• BRIEF:
Go through the entries that follow and count every line with the string "click". Reply with the number only.

(Dataset records)
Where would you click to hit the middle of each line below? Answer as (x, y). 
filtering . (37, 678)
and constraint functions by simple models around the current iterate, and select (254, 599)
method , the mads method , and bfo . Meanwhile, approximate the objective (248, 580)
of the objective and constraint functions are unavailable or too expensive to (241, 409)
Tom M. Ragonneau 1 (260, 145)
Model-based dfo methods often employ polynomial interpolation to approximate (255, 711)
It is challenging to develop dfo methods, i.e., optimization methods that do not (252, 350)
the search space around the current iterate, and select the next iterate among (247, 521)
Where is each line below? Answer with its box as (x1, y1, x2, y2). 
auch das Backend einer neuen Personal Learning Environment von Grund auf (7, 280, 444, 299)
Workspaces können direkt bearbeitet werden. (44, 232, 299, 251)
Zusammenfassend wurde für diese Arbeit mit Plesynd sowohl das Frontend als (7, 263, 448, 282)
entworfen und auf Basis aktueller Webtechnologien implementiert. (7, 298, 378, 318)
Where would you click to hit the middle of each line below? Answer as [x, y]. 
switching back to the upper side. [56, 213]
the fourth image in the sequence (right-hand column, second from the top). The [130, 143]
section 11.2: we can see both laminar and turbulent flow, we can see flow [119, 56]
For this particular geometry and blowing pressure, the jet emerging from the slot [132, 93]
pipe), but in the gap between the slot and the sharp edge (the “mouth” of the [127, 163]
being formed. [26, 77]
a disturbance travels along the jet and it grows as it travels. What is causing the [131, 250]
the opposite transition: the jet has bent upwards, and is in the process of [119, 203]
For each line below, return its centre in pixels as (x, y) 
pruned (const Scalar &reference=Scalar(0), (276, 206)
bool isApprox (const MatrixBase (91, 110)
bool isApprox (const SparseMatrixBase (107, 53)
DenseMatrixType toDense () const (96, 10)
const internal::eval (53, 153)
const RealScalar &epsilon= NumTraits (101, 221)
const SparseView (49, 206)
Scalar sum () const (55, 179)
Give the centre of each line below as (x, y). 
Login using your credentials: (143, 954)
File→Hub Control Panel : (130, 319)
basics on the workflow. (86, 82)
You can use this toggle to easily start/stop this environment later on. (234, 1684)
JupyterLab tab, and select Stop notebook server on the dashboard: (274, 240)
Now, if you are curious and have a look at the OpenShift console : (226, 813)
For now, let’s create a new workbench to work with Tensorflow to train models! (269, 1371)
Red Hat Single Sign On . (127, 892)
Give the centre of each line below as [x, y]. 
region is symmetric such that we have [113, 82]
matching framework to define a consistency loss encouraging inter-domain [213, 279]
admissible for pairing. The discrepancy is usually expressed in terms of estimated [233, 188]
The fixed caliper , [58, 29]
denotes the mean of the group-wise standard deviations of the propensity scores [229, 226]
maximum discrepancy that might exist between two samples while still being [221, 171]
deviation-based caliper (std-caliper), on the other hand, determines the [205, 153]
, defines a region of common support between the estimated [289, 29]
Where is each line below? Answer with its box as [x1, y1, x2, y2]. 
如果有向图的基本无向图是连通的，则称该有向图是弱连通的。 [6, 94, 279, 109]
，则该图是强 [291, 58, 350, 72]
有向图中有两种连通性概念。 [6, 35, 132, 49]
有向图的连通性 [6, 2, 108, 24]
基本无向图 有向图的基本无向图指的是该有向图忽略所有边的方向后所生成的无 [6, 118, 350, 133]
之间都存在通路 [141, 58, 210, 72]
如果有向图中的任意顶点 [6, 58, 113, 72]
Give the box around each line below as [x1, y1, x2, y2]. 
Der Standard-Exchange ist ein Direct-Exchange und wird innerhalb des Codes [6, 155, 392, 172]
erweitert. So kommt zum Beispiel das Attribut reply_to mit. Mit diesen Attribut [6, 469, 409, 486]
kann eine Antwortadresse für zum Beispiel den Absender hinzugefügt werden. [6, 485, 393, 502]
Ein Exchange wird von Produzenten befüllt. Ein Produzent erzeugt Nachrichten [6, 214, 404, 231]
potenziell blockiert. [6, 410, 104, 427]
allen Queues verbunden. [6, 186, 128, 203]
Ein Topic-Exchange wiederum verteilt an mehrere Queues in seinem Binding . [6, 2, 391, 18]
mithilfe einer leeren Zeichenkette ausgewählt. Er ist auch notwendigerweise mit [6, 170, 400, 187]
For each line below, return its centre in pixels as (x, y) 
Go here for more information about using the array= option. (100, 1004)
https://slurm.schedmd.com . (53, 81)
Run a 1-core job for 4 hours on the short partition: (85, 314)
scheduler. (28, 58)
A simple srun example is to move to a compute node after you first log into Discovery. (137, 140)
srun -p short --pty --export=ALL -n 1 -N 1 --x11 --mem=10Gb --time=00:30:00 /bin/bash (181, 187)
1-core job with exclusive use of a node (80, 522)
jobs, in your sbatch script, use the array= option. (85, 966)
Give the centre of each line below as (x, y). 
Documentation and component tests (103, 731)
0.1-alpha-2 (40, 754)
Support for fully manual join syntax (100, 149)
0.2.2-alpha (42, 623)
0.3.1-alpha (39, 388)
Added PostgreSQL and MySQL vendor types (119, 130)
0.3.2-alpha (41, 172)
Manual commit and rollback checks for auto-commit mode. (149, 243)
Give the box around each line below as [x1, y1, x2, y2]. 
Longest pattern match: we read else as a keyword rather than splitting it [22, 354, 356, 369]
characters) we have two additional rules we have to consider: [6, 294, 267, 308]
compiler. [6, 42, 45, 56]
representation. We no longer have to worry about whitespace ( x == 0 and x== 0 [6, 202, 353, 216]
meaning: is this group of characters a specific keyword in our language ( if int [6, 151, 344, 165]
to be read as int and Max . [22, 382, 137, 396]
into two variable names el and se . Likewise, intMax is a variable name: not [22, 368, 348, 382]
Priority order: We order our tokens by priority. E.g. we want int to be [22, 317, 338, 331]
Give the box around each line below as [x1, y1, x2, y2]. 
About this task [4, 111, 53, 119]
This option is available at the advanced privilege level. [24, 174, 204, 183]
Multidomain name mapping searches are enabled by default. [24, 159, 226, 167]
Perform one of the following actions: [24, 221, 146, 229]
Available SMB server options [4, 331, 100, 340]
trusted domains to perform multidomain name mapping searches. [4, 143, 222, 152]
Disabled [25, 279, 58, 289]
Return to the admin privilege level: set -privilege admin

• FINISHED EXERCISE:
2